The undersampling of some geographical areas—named the ‘Wallacean shortfall’ by Lomolino49 (see also ref. 87)—was recently recognized as one of the main factors preventing an exhaustive large-scale understanding of biodiversity patterns54,88. Even when biodiversity data are available for a well-studied taxonomic group, these might suffer from a number of bias sources, just to cite a few33,75,89,90,91: lack of standardized sampling design, inconsistent spatial scales, inadequate environmental coverage of the surveys, and observer’s/recorder’s bias (e.g., proximity to roads). Indeed, the large variety of standardized and unstandardized sampling schemes used to survey the distribution of different biological groups often adds up as an additional source of heterogeneity in the data, which may increase the spatial bias and thus affect the complex exercise of modelling species distributions. Likewise, site accessibility and proximity to roads, also have strong effects on data quality, biodiversity inventories being more intensive in locations closer to research centres, infrastructure, highways or places allowing easier access92,93,94,95,96. Moreover, the striking geographic bias in the accessibility to resources and in scientific data processing among different regions across the globe can only increase gaps in the data. Altogether, bias in data quality represents a key issue in current macroecological and biogeographical research97, and hinders realizing the full potential of using large-scale databases in biodiversity modelling (ref. 59,96,98,99, see Fig. 1). Examples exist where smooth geographical biases could be controlled during modelling procedures, in case some in-situ data have still been sampled even in remote areas100, but spatial lack of information and stronger bias is generally expected to severely hinder final results101.

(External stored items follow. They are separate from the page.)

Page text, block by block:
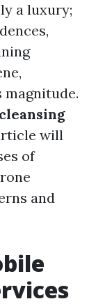
a luxury;
magnitude.
will
of
and

Fig. 1: Plant species occurrences over the globe available in GBIF (, latest access: December 2021).
figure 1

The cartogram or density-equalizing map as proposed by Dorling200 and Gastner and Newman201) shows a bias on species occurrences towards continents with higher sampling effort. To generate the cartogram, a geographical grid of 10 degrees was superimposed on the dataset and the grid cells were further distorted according to the amount of plant species occurrences.

Spatial bias has been shown to increase uncertainty in the data91, and has strong effects on the outcomes of the whole modelling process78,102,103. For example, species-people correlations, in which more populated regions show higher biodiversity simply because they are more thoroughly surveyed, are now well known104. Ensuring an adequate sampling design is of utmost importance to avoid the generation of truncated species response curves31,105. For instance, datasets biased towards widespread environmental conditions across the study area106,107,108 hampered the characterization of species responses to the effects of land transformation or the rarest climate conditions in highly dynamic landscapes such as the Brazilian Atlantic Forest109. Moreover, the autecology of species and related eco-geographic characteristics such as species traits110, range size111 and species niche breadths (i.e., generalist vs specialist112), among other factors, can ultimately influence the performance of species-related models35.

Recent methodological advances have been proposed to limit spatial bias in data distribution. These can apply either when sampling new species data, or by resampling available data inside a strongly biased dataset30,43,113, and restricting analyses to the geographical regions holding enough data coverage114. For instance, Hattab et al.115 developed a scheme that, by ensuring a systematic sampling of field observations within the environmental conditions available across the study area, can aid in limiting potential shortcomings when modelling species distribution while being not in equilibrium with the contemporary environment (e.g., the case of a recent introduction of an invasive alien species). Likewise, Lembrechts et al.116 developed a new framework to design standardized microclimate networks able to capture the largest variation in microclimate at regional or national extents117,118.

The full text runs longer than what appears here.